(Records from a data collection)

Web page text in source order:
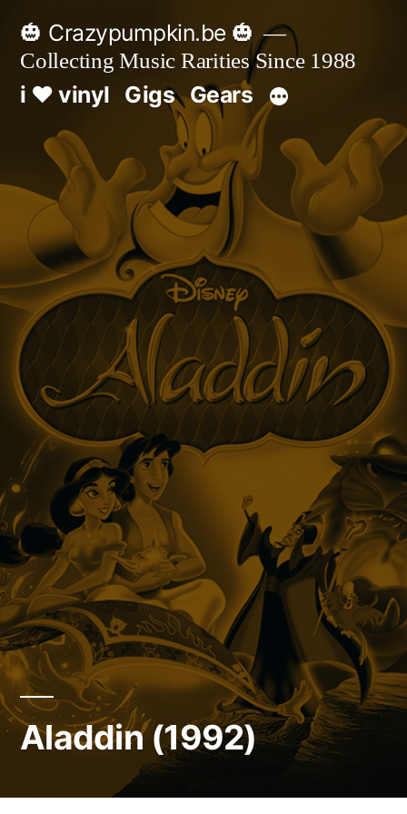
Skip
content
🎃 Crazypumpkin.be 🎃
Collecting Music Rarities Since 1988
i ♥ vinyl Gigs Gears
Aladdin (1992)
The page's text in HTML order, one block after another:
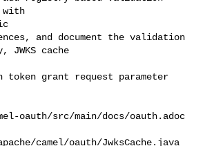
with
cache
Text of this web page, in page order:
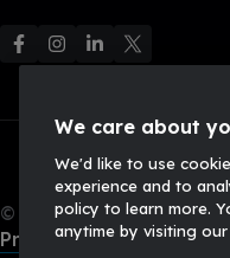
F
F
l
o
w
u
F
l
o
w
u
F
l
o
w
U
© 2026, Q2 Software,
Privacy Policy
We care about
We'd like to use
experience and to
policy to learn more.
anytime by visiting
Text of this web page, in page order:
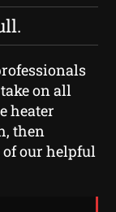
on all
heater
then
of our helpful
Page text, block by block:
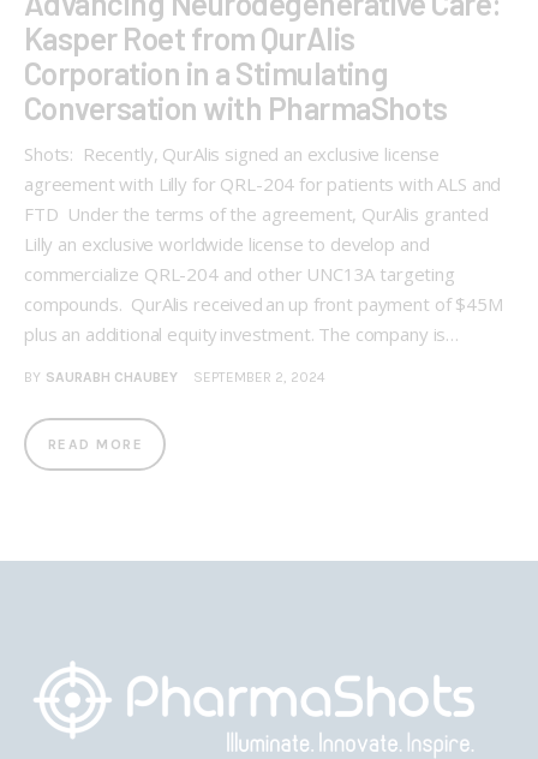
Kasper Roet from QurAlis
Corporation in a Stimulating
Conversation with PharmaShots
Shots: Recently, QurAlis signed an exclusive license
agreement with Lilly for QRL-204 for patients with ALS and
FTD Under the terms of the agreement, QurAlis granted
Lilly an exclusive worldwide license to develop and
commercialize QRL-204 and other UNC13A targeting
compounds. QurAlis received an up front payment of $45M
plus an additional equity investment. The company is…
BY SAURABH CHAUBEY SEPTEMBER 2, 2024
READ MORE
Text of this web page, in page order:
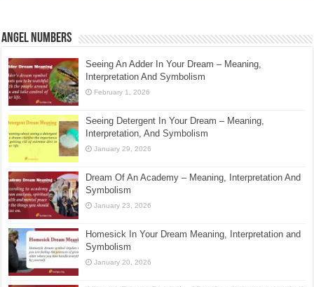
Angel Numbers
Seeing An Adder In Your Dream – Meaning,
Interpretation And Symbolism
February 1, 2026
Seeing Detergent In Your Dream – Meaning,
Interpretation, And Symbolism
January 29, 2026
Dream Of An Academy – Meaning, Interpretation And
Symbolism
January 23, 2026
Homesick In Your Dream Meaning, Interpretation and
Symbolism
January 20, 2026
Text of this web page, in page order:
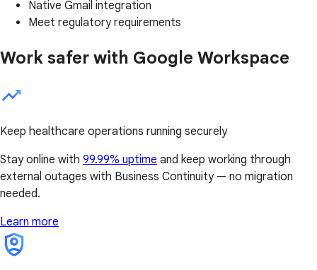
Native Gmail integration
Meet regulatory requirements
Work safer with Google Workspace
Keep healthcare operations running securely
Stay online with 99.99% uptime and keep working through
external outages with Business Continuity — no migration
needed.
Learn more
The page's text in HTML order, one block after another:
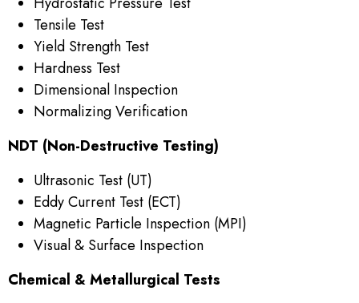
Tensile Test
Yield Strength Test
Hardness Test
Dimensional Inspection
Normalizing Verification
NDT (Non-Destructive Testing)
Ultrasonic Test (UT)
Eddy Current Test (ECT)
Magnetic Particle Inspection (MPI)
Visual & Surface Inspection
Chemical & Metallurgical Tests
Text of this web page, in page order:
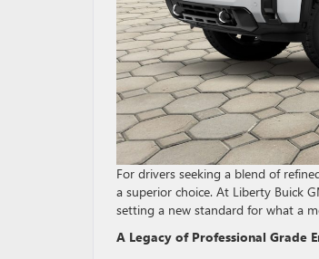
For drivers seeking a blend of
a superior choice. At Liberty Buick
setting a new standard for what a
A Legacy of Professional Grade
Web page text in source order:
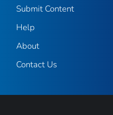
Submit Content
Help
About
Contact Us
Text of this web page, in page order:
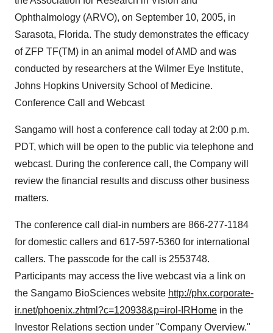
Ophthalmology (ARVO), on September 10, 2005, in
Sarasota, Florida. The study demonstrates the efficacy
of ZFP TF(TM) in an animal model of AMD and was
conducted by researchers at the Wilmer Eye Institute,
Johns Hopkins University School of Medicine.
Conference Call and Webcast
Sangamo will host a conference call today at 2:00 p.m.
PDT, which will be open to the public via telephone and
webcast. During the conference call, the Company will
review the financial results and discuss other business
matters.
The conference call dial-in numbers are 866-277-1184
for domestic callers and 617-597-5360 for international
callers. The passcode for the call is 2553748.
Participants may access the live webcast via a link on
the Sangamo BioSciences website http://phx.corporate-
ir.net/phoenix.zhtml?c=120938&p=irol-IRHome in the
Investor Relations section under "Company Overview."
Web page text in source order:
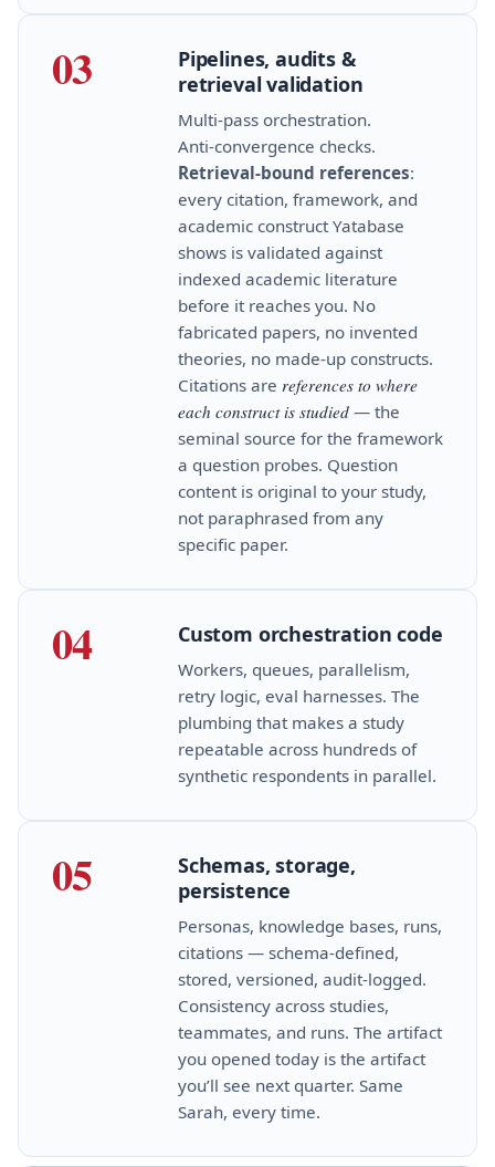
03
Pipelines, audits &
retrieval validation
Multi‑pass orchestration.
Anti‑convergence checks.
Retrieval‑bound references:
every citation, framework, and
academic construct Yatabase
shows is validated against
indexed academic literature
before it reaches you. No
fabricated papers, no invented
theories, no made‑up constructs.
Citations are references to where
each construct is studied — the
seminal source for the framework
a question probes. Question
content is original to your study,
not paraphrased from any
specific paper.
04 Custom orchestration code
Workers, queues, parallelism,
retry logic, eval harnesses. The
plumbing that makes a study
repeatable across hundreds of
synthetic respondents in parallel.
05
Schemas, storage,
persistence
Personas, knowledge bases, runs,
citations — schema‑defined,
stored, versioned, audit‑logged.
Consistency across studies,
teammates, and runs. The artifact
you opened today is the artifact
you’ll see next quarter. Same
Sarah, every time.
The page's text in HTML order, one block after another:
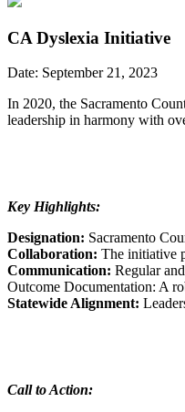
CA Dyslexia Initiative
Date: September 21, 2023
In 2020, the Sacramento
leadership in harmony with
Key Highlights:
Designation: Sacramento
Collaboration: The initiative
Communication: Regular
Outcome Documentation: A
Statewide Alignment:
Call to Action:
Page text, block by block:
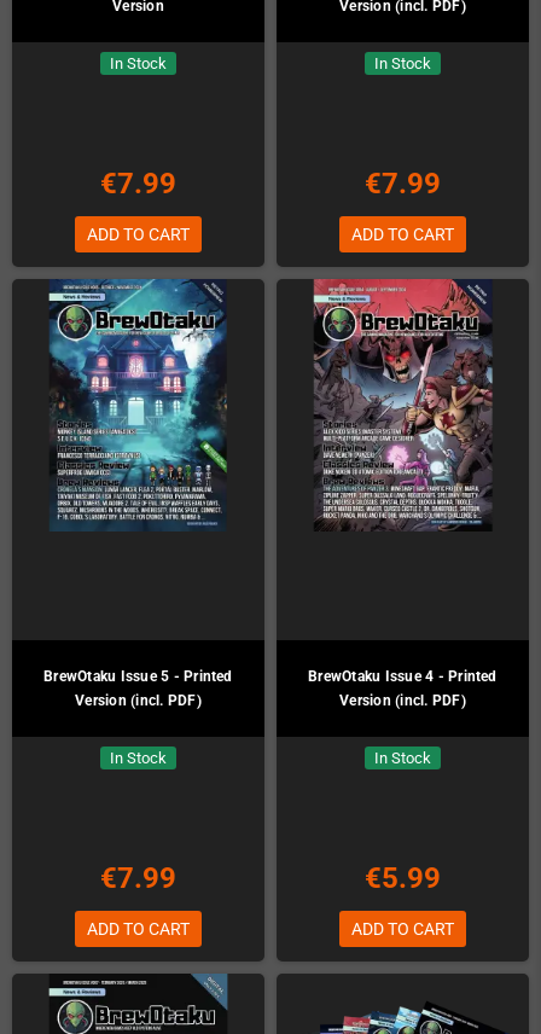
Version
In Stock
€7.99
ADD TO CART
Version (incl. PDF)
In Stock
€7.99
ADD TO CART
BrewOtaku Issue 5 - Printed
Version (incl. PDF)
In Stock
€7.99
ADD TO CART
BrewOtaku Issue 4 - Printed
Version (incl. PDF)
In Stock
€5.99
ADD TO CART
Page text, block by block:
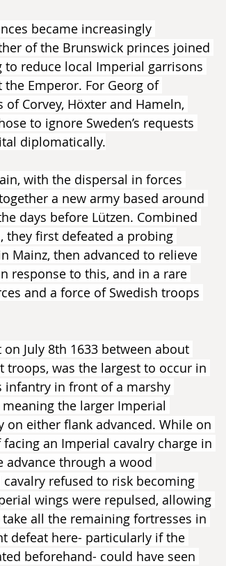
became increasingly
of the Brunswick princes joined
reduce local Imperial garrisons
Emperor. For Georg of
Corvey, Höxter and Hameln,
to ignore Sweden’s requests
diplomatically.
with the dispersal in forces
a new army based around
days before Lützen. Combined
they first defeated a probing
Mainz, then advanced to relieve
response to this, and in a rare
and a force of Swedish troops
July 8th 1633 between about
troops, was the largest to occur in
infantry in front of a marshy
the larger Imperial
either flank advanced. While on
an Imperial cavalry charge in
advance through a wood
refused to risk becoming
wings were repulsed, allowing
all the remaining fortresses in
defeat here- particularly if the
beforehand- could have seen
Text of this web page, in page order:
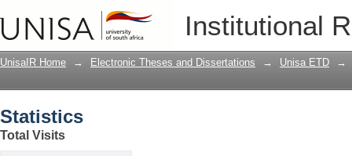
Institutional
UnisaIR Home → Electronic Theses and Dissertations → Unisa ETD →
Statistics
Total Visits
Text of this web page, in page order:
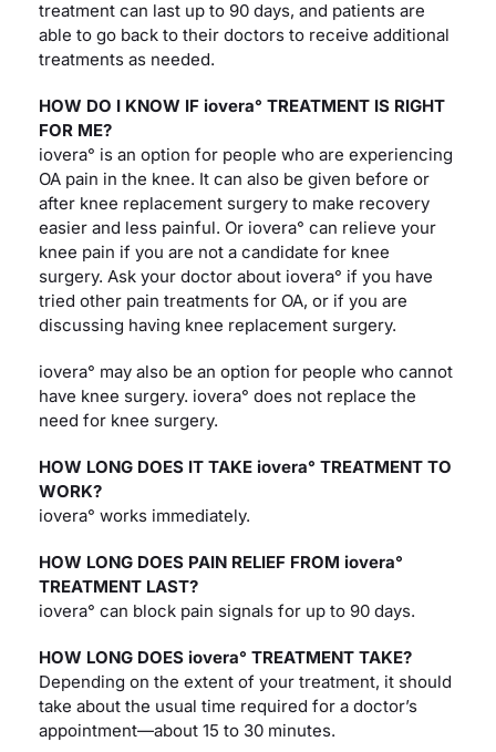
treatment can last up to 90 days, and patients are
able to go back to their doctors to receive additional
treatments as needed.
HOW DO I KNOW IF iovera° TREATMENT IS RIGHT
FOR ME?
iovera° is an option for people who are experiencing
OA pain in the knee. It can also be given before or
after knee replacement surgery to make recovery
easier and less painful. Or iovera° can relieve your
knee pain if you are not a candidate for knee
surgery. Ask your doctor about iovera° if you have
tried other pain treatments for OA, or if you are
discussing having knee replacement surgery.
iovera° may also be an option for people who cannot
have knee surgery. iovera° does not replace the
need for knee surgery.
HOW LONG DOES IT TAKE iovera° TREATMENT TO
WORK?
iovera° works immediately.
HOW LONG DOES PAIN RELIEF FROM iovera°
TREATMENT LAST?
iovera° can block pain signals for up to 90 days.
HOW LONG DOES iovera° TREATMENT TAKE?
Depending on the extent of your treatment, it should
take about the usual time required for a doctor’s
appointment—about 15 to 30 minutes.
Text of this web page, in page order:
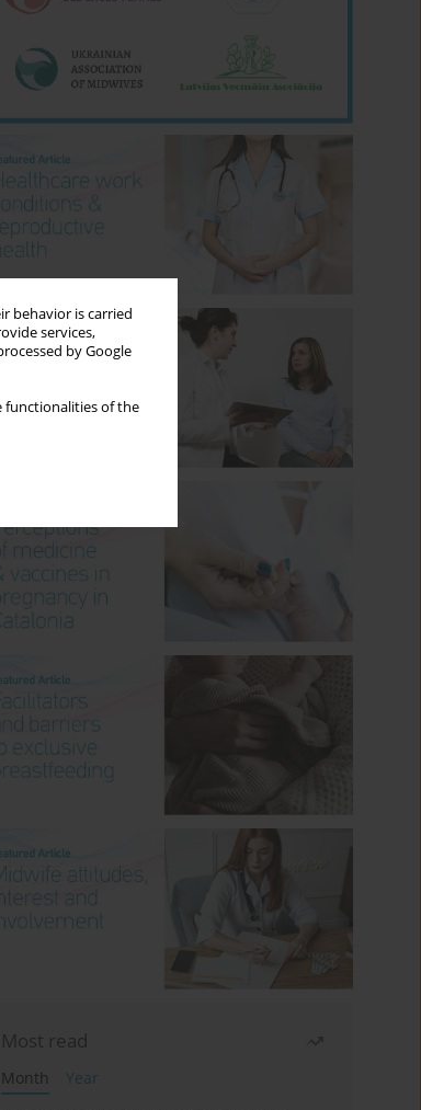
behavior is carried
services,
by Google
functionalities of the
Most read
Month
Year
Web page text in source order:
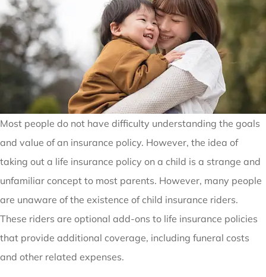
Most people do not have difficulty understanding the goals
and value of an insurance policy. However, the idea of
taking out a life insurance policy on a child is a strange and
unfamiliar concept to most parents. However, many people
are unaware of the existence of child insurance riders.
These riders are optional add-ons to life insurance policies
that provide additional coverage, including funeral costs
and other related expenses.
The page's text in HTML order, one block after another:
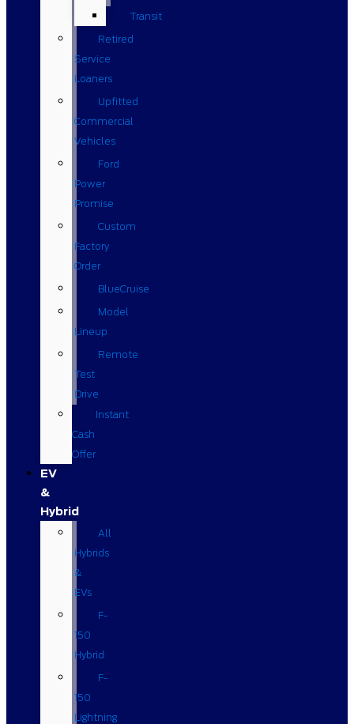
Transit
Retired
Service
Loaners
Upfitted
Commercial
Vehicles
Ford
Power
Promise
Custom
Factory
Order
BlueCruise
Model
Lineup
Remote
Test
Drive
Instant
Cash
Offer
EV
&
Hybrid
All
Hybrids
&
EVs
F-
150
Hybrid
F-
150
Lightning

• What the exercise asks: Beginning at the line above that contains "a superior choice. At Liberty Buick" and going on through the line that contains "fabricated papers, no invented", please copy every line exactly, leaving the pictures out and adding nothing.

• Your response:
a superior choice. At Liberty Buick
setting a new standard for what a
A Legacy of Professional Grade
Web page text in source order:
Submit Content
Help
About
Contact Us
Text of this web page, in page order:
Ophthalmology (ARVO), on September 10, 2005, in
Sarasota, Florida. The study demonstrates the efficacy
of ZFP TF(TM) in an animal model of AMD and was
conducted by researchers at the Wilmer Eye Institute,
Johns Hopkins University School of Medicine.
Conference Call and Webcast
Sangamo will host a conference call today at 2:00 p.m.
PDT, which will be open to the public via telephone and
webcast. During the conference call, the Company will
review the financial results and discuss other business
matters.
The conference call dial-in numbers are 866-277-1184
for domestic callers and 617-597-5360 for international
callers. The passcode for the call is 2553748.
Participants may access the live webcast via a link on
the Sangamo BioSciences website http://phx.corporate-
ir.net/phoenix.zhtml?c=120938&p=irol-IRHome in the
Investor Relations section under "Company Overview."
Web page text in source order:
03
Pipelines, audits &
retrieval validation
Multi‑pass orchestration.
Anti‑convergence checks.
Retrieval‑bound references:
every citation, framework, and
academic construct Yatabase
shows is validated against
indexed academic literature
before it reaches you. No
fabricated papers, no invented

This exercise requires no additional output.